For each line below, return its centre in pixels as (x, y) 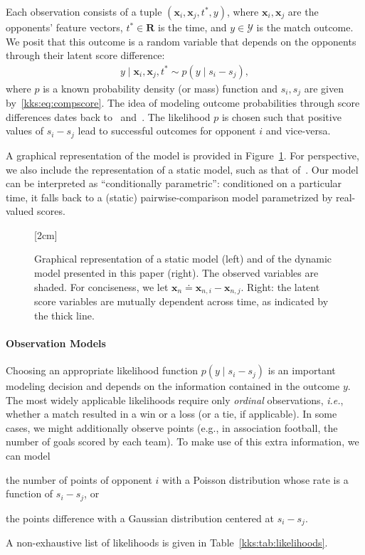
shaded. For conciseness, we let (101, 286)
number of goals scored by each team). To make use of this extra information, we (182, 442)
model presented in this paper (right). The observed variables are (176, 273)
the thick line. (64, 315)
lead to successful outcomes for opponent (167, 131)
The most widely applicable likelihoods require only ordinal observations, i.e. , (175, 400)
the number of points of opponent (79, 479)
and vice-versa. (298, 131)
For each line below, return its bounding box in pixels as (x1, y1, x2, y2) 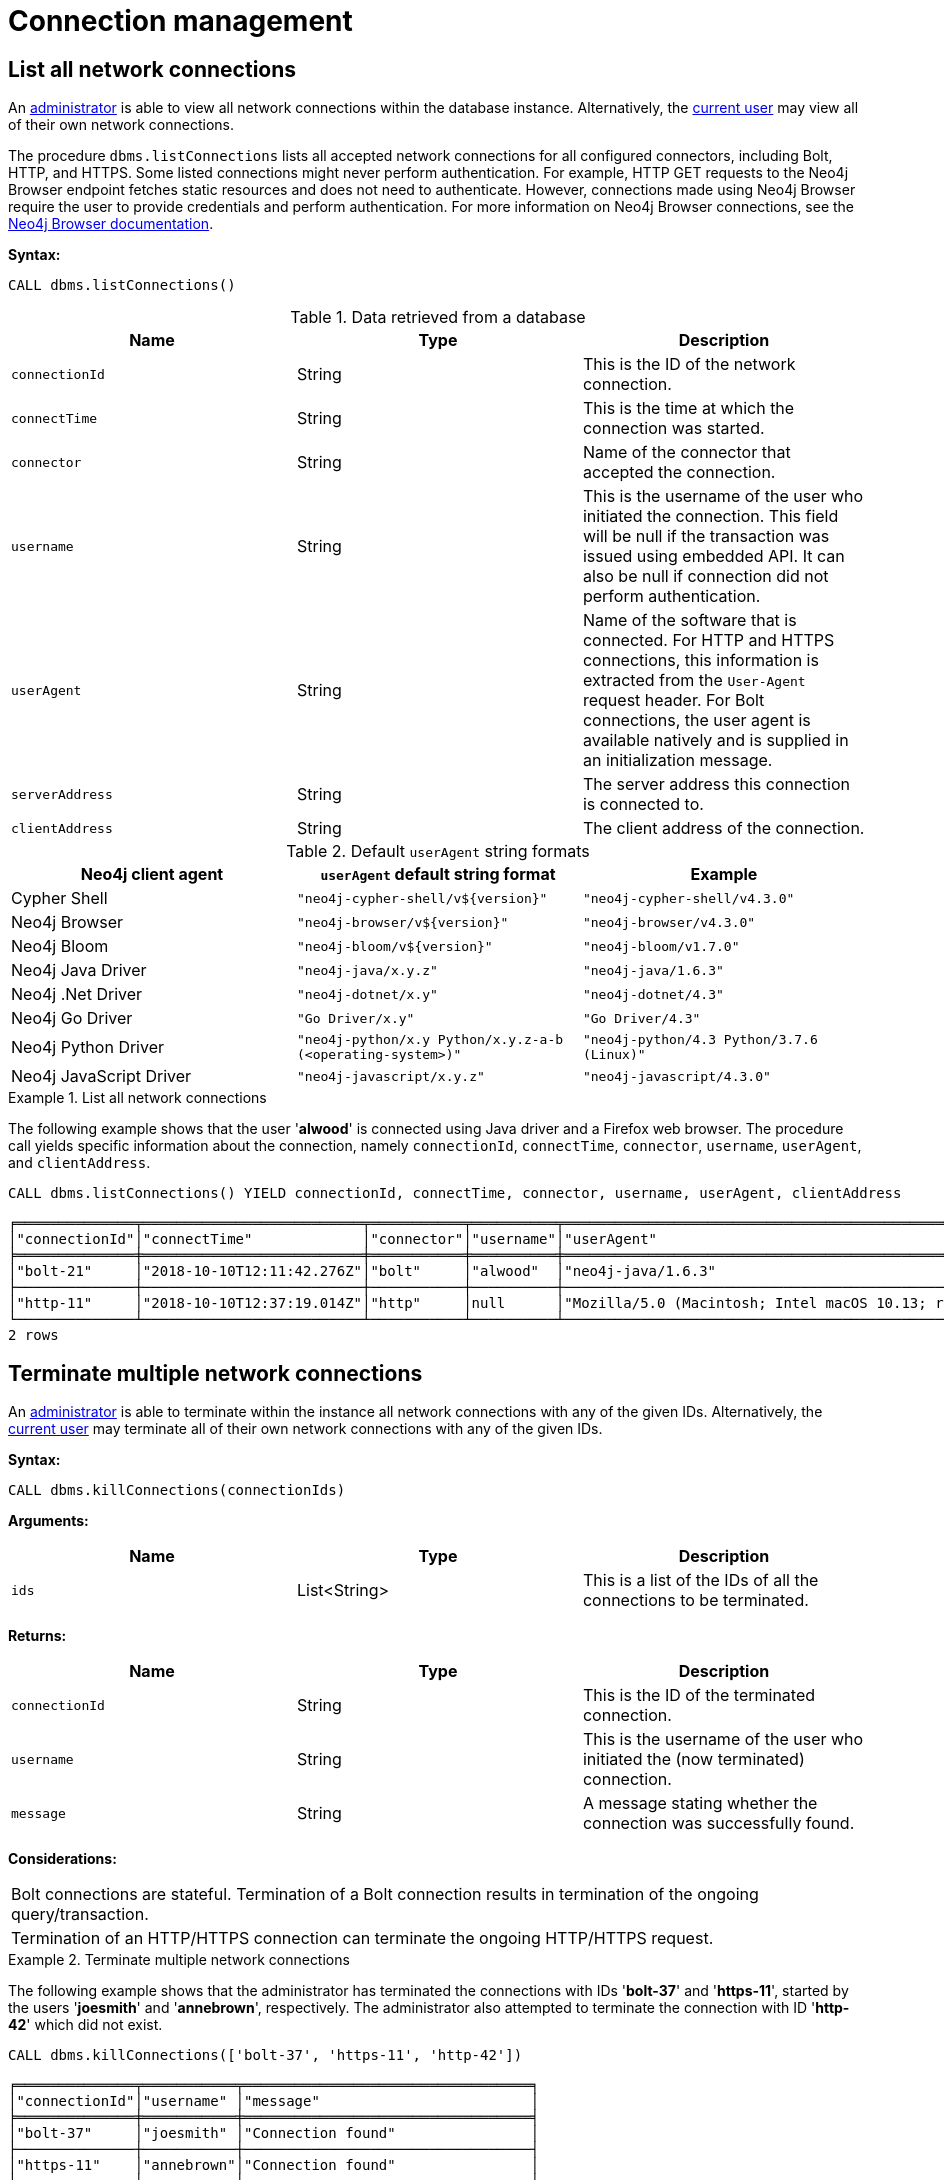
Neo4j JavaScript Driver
^^^^^^^^
**Prompt**
Set the listing down verbatim, excluding pictures.

**Task output**
For each line below, return its centre in pixels as (x, y) 
shaded. For conciseness, we let (101, 286)
number of goals scored by each team). To make use of this extra information, we (182, 442)
model presented in this paper (right). The observed variables are (176, 273)
the thick line. (64, 315)
lead to successful outcomes for opponent (167, 131)
The most widely applicable likelihoods require only ordinal observations, i.e. , (175, 400)
the number of points of opponent (79, 479)
and vice-versa. (298, 131)
For each line below, return its bounding box in pixels as (x1, y1, x2, y2) 
Neo4j JavaScript Driver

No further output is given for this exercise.